現場は、京都駅からわずか1kmほどの国道1号線。
現場近くの住宅街で撮影された映像を見てみると、水が流れはじめてから1分もたたないうちに、道路は川のような状態になっていくのが分かります。

1分もしないうちに、みるみる冠水していく
1分もしないうちに、みるみる冠水していく

近隣住民:
雨かなと思って気が付いて外を見たら、(水が)ざーっと川のように流れていたので、消防の方にすぐ電話しまして。水は、くるぶしの上くらいまで。

時刻は午前3時半。未明に発生した冠水に、気が付かなかった住民も多かったのか、その後駆けつけた消防が住宅を回り状況を知らせる姿も。

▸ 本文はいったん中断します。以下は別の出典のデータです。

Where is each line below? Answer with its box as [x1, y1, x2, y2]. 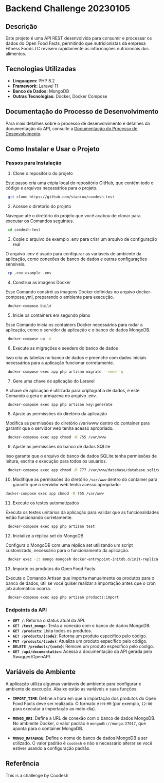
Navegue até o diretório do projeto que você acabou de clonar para [5, 213, 141, 219]
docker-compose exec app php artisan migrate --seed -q [7, 369, 124, 374]
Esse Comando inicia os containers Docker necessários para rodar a [5, 322, 143, 327]
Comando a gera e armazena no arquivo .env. [5, 393, 97, 399]
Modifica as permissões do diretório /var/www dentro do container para [5, 420, 150, 426]
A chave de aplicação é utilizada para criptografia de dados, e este [5, 387, 140, 393]
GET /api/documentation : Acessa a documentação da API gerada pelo [12, 649, 152, 654]
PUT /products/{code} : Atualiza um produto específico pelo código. [12, 638, 147, 644]
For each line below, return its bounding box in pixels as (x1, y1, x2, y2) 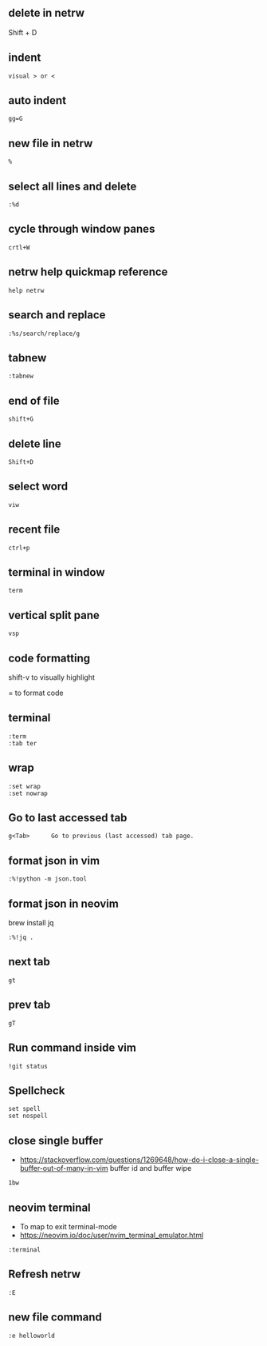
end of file (8, 393, 60, 407)
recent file (8, 523, 61, 537)
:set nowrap (8, 789, 48, 797)
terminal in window (8, 565, 105, 579)
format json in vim (8, 853, 100, 867)
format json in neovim (8, 897, 120, 910)
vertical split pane (8, 608, 100, 622)
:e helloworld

道路が冠水してから約3時間半経過した、午前6時半ごろになっても水の勢いは収まりません。中には、駐車スペースが半地下になっていたため、車が水没したという住宅も。

被害に遭った住民:
外見たら、えらいことになっていると。こんな感じで駐車場が冠水しているという状態で、大変ですね。もう廃車だと思います。砂も入っているので、動かないでしょうね。

午後1時すぎにようやく水は止まったものの、その後も交通規制が行われ、さらに水が濁るなどの影響が、現場を中心に約600mの範囲にまで拡大。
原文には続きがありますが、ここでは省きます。